◆ Instructions for the task ◆
Would you copy exactly the lines in the data below from the one that has "Högerklicka nedan för" through the one that has "32 units, 10 epochs (21, 408, 95, 420)", dropping any pictures?

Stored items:
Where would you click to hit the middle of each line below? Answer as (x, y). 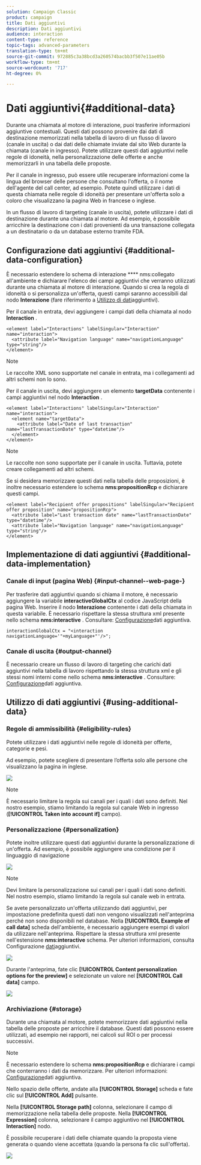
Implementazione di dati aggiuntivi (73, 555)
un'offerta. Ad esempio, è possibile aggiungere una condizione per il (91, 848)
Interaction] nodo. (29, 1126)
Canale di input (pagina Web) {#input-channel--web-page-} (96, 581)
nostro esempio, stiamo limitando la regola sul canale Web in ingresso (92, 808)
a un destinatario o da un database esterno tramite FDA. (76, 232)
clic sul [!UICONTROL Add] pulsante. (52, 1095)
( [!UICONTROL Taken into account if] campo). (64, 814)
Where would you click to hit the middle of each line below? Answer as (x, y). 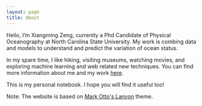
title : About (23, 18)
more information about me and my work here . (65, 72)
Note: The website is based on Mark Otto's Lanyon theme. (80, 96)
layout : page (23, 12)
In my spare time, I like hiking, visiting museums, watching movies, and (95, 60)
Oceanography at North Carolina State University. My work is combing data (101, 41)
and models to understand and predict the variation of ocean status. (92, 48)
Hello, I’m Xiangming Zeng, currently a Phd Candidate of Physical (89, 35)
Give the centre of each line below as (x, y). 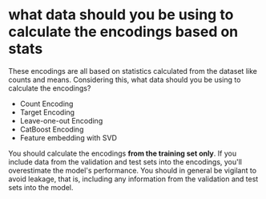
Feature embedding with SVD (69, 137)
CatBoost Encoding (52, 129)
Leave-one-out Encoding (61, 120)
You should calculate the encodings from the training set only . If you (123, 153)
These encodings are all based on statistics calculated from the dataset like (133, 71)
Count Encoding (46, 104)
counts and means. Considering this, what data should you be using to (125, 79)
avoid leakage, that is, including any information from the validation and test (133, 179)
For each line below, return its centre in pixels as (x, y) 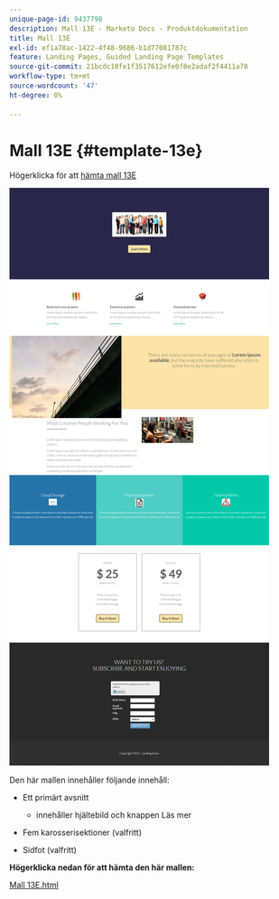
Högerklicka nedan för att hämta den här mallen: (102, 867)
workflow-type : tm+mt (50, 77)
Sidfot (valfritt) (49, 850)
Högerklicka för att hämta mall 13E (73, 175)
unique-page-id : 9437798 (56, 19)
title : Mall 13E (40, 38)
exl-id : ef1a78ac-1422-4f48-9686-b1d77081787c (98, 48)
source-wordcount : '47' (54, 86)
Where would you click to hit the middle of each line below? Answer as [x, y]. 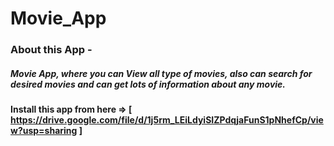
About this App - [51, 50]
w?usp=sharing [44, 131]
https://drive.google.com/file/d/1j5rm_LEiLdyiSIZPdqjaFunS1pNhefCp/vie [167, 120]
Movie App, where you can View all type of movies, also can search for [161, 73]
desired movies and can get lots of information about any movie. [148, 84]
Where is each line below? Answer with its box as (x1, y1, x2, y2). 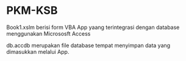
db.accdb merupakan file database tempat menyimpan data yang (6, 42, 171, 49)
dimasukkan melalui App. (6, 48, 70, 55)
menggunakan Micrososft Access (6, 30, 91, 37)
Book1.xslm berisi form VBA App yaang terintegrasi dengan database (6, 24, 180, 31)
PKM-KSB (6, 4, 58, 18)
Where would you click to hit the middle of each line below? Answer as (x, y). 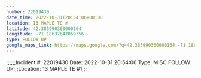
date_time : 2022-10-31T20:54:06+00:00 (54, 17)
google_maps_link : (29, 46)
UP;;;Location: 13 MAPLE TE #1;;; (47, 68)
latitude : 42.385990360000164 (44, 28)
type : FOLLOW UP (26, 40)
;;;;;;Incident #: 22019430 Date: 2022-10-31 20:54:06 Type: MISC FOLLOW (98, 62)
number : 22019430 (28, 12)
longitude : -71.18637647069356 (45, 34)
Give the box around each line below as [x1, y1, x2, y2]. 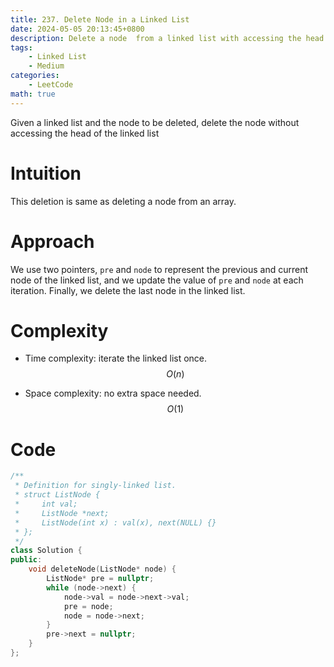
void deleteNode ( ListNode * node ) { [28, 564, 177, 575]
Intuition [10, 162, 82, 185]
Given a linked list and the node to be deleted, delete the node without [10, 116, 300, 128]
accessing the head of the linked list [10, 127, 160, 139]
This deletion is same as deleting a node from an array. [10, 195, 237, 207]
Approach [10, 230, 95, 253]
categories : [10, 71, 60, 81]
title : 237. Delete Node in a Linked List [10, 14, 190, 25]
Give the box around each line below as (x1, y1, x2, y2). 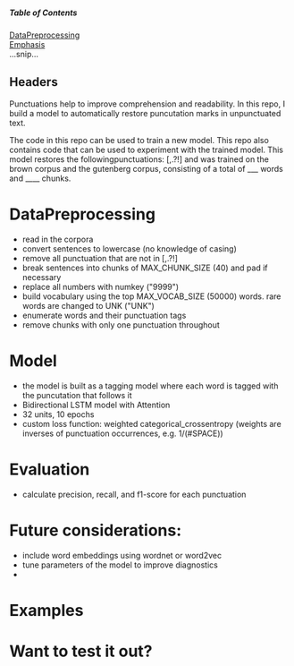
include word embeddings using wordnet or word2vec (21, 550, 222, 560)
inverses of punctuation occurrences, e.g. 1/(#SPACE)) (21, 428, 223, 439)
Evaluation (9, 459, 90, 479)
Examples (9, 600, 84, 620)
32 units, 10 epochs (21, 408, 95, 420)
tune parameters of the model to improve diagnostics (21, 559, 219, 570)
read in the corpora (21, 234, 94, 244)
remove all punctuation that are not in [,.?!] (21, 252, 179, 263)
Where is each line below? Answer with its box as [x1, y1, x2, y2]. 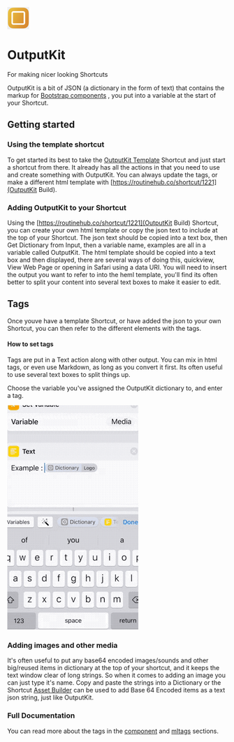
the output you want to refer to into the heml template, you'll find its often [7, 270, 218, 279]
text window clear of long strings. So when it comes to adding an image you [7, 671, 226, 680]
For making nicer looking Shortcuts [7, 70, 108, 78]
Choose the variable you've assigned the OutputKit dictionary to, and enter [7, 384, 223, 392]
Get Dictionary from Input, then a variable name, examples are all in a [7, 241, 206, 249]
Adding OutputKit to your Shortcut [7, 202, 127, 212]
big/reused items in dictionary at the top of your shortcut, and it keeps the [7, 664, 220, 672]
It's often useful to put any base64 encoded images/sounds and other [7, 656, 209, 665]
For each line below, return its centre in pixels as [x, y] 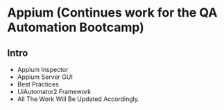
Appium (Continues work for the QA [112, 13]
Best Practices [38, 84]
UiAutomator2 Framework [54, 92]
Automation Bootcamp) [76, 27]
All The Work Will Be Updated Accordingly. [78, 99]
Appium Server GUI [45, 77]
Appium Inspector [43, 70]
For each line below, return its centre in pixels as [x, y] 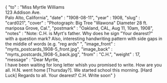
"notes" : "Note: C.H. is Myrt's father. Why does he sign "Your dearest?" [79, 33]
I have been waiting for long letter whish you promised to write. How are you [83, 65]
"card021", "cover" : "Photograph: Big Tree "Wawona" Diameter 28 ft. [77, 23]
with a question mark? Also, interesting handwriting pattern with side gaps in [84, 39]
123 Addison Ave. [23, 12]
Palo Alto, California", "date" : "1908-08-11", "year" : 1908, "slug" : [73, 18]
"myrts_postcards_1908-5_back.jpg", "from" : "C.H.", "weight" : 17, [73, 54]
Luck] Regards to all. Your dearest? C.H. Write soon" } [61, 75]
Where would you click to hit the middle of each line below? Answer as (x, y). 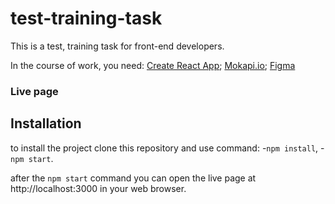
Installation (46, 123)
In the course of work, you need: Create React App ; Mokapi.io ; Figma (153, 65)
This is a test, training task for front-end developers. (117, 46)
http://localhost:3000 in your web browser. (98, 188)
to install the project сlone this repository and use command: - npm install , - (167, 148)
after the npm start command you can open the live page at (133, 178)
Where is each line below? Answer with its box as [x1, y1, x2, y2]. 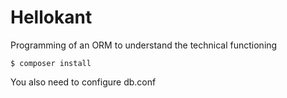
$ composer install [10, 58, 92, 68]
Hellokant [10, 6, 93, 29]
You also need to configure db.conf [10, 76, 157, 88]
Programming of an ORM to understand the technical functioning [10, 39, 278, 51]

◆ Response to this exercise ◆
Högerklicka nedan för att hämta den här mallen: (102, 867)
workflow-type : tm+mt (50, 77)
Sidfot (valfritt) (49, 850)
Högerklicka för att hämta mall 13E (73, 175)
unique-page-id : 9437798 (56, 19)
title : Mall 13E (40, 38)
exl-id : ef1a78ac-1422-4f48-9686-b1d77081787c (98, 48)
source-wordcount : '47' (54, 86)
Where would you click to hit the middle of each line below? Answer as [x, y]. 
About this App - [51, 50]
w?usp=sharing [44, 131]
https://drive.google.com/file/d/1j5rm_LEiLdyiSIZPdqjaFunS1pNhefCp/vie [167, 120]
Movie App, where you can View all type of movies, also can search for [161, 73]
desired movies and can get lots of information about any movie. [148, 84]
Where is each line below? Answer with its box as (x1, y1, x2, y2). 
db.accdb merupakan file database tempat menyimpan data yang (6, 42, 171, 49)
dimasukkan melalui App. (6, 48, 70, 55)
menggunakan Micrososft Access (6, 30, 91, 37)
Book1.xslm berisi form VBA App yaang terintegrasi dengan database (6, 24, 180, 31)
PKM-KSB (6, 4, 58, 18)
Where would you click to hit the middle of each line below? Answer as (x, y). 
date_time : 2022-10-31T20:54:06+00:00 (54, 17)
google_maps_link : (29, 46)
UP;;;Location: 13 MAPLE TE #1;;; (47, 68)
latitude : 42.385990360000164 (44, 28)
type : FOLLOW UP (26, 40)
;;;;;;Incident #: 22019430 Date: 2022-10-31 20:54:06 Type: MISC FOLLOW (98, 62)
number : 22019430 (28, 12)
longitude : -71.18637647069356 (45, 34)
Give the box around each line below as [x1, y1, x2, y2]. 
void deleteNode ( ListNode * node ) { [28, 564, 177, 575]
Intuition [10, 162, 82, 185]
Given a linked list and the node to be deleted, delete the node without [10, 116, 300, 128]
accessing the head of the linked list [10, 127, 160, 139]
This deletion is same as deleting a node from an array. [10, 195, 237, 207]
Approach [10, 230, 95, 253]
categories : [10, 71, 60, 81]
title : 237. Delete Node in a Linked List [10, 14, 190, 25]
Give the box around each line below as (x1, y1, x2, y2). 
include word embeddings using wordnet or word2vec (21, 550, 222, 560)
inverses of punctuation occurrences, e.g. 1/(#SPACE)) (21, 428, 223, 439)
Evaluation (9, 459, 90, 479)
Examples (9, 600, 84, 620)
32 units, 10 epochs (21, 408, 95, 420)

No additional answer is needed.